For your particular problem it turns out that you can choose E and F as you wish and compute the other values [subject to 4. above of course]. For example, if you choose E=0 and F=1 then A=3, B=1, C=4, and D=1 which we will write as (3,1,4,1,0,1), that is (A,B,C,D,E,F)=(3,1,4,1,0,1). We also have as a solution (3,6,9,1,5,6) as well as others.


EDIT: Oh, there is nothing magic about choosing to pick E and F. You could pick any two and compute the others but limiting it to E and F would allow for, IMO, a much easier systematic search for solutions if one were inclined to do that.

 

[Ishuda]

2498 solutions!
....a, b, c, d, e, f
1: 0, 0, 0, 2, 1, 3
2: 0, 1, 1, 2, 2, 4
...
2497: 48, 2, 50, 50, 3, 53
2498: 49, 1, 50, 47, 0, 47

You know, that's funny (possibly both ha ha and peculiar).
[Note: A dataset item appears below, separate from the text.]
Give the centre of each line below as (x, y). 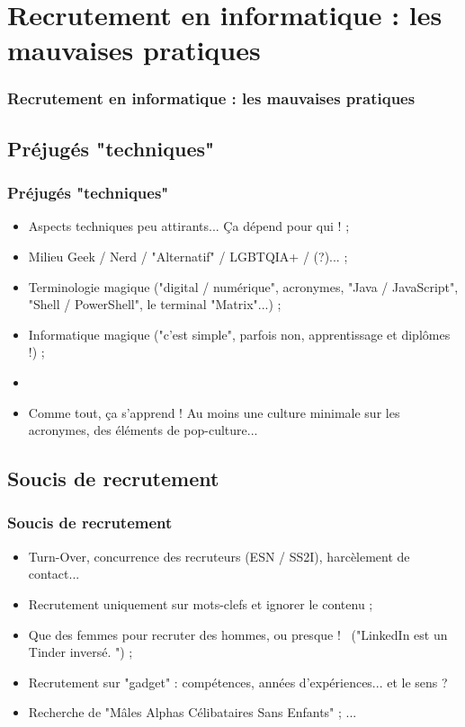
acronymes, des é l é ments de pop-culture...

I read the problem as integer solutions also but can't find that now.

 

[ByronGliik]

Thank you

These were all very helpful, I'm still working away.

 

[ByronGliik]

2498 solutions!
....a, b, c, d, e, f
1: 0, 0, 0, 2, 1, 3
2: 0, 1, 1, 2, 2, 4
...
2497: 48, 2, 50, 50, 3, 53
2498: 49, 1, 50, 47, 0, 47

How did you figure out the number of solutions?

 

[Ishuda]

2498 solutions!
....a, b, c, d, e, f
1: 0, 0, 0, 2, 1, 3
2: 0, 1, 1, 2, 2, 4
...
2497: 48, 2, 50, 50, 3, 53
2498: 49, 1, 50, 47, 0, 47

How did you figure out the number of solutions?

A little computer told him [of course I think he told the computer a bunch of things first].

 

[Ishuda]

I came up with a+b=c to have a value of 1+1=2. The value of d+e=f is 3+2=6.

Set up the equations [slightly modified from my post above]
(1) B = 1 + E from 2. The difference between "B" and "E" is a value of 1.
(2) C = 3 + F from 3. The difference between "C" and "F" is a value of 3.
(3) D =-E + F from D + E = F
(4) A =-B + C from A + B = C

Now choose E and F [for example start with E=0 and go through F=0,1,2,3,...,50. Then E=1, F=0,1,2,3,..., 50, Then ...]. Use the above formulas to compute A, B, C, and D. Check that 'The difference between "A" and "D" is a value of 2.', i.e. A-D=2 and check whether the values of A, B, C, and D are between 0 and 50 inclusive. If so you have a solution. If not go on to the next trial [in the example, until you get to E=50 and F=50].

Actually you can cut down on some the work since
-from (1) E must be less than 50 otherwise B would greater than fifty
-from (2) F must be less than 48 otherwise C would be greater than 50
-from (3) F must be greater than or equal to E or D would be less than zero

That would change the example above into

(a1) E=0; F=0, 1, 2, .............., 47
(a2) E=1; F=    1, 2, 3, .........., 47
(a3) E=2; F=        2, 3, 4, ......, 47
...
(a48)E=47; F=                        47

EDIT: BTW: In the example you gave above, I'm understanding that A=1, B=1, C=2, D=3, E=2, and thus F=5, not F=6. Also, you interpreted 'The difference between "B" and "E" is a value of 1' as E-B=1 rather than B-E=1 as I did. If that is the case the my equations above would change slightly, i.e.
B = E - 1
C = F - 3
and the restrictions on E and F would change. You example would then be choosing E=2 and F=6 in the 'corrected' scheme.